*Assignment*
Copied exactly and without pictures, the lines from the beginning of the entries through the one that holds "source [7, 399, 43, 418]" should form the entire reply.

*The input*
————
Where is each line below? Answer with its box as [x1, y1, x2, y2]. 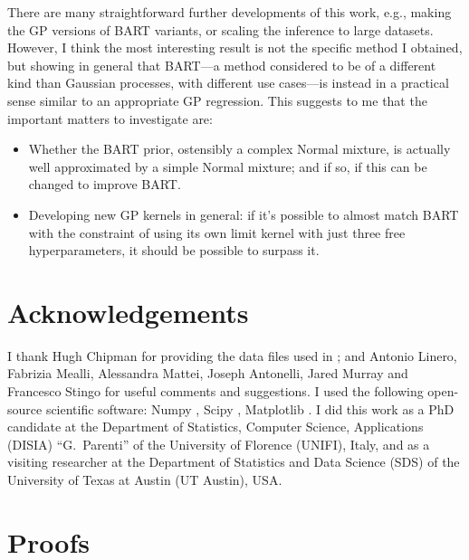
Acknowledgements [7, 293, 249, 330]
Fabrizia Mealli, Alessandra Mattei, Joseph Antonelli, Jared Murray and [7, 364, 408, 383]
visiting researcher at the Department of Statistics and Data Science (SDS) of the [7, 452, 460, 471]
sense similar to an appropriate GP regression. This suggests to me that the [7, 90, 427, 109]
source [7, 399, 43, 418]
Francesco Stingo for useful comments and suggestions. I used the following [7, 382, 424, 401]
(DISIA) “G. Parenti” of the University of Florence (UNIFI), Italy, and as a [7, 434, 430, 453]
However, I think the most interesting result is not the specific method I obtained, [7, 38, 463, 57]
————
*Answer*
Where is each line below? Answer with its box as [x1, y1, x2, y2]. 
Acknowledgements [7, 293, 249, 330]
Fabrizia Mealli, Alessandra Mattei, Joseph Antonelli, Jared Murray and [7, 364, 408, 383]
visiting researcher at the Department of Statistics and Data Science (SDS) of the [7, 452, 460, 471]
sense similar to an appropriate GP regression. This suggests to me that the [7, 90, 427, 109]
source [7, 399, 43, 418]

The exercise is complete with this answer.